You must claim Input Tax Credit (ITC) under section 16(4) of the GST Act before the prescribed period ends; failing to do so means you will forfeit the opportunity to use it.The strict restriction introduced by the provision governs the order of claims for the number of credits in the last sentence.

Stated Conditions for Claiming ITC

To claim ITC under GST, businesses must adhere to several conditions outlined in Sub-Sections (1) to (4) of Section 16. These conditions include possessing valid tax invoices, receiving goods or services, and filing tax returns within the specified timeframes. Compliance with these prerequisites is essential for businesses to avail themselves of the benefits of ITC.


Arguments Against Section 16(4)

Constitutional Validity:

Section 16(4) is a controversial provision that could contradict the constitutional rights to equality and freedom to conduct business as it gives some companies an unfair advantage over others.

Administrative Burden:

Companies involved in intricate economic deals bear an increased administrative burden when tax reporting deadlines are imposed upon them. They must ensure that they comply with all the deadlines that have been provided.

Compliance Challenges:

Businesses face significant challenges meeting this deadline due to payment delays or disputes hindering timely acquisition of deserved ITC.

Impact on Cash Flow:

The import tax credit time limit can hurt cash flow, especially in industries with long payment cycles or during recessions.

Legal Ambiguity:

A challenge arises from the uncertain or unclear language and the misworded subsection (16)(4), opening the way for potential interpretation issues.


Counterarguments and Analysis

Legislative Intent:

It is crucially important to take into account the legislative purpose of introducing a time period for claiming ITC and whether it is in sync with the general objectives of the GST regime such as promoting tax compliance and minimizing revenue losses.

Preventing Fraud and Revenue Leakage:

Time limits performs very important functions like preventing tax evasion, fraud and revenue losses. Providing a mechanism whereby the government can avert the revenue loss is the role of Section 16(4).

Legislative Intent:

It is crucially important to take into account the legislative purpose of introducing a time period for claiming ITC and whether it is in sync with the general objectives of the GST regime such as promoting tax compliance and minimizing revenue losses.

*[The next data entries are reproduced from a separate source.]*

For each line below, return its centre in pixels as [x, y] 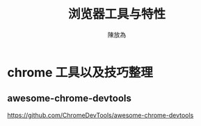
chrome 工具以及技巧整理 [80, 72]
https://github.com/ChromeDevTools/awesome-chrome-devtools [100, 115]
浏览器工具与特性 [116, 14]

Preventing Fraud and Revenue Leakage:

Time limits performs very important functions like preventing tax evasion, fraud and revenue losses. Providing a mechanism whereby the government can avert the revenue loss is the role of Section 16(4).

Harmonization with International Practices:

An evaluation of time limits for claiming ITC in the GST regime, in the context of international practices, may reveal whether they are reasonable and abide by global standards.


Conclusion

The debate on GST Act 16(4) highlights system weaknesses, compliance costs, and dispute settlement concerns.Clear legal definitions explaining judicial review are essential for a good GST experience. The business community needs to be able to adapt well to ITC provisions.

While GST may sound daunting, Book My Accountant will make sure that you are compliant and can grow your business with an efficient GST framework.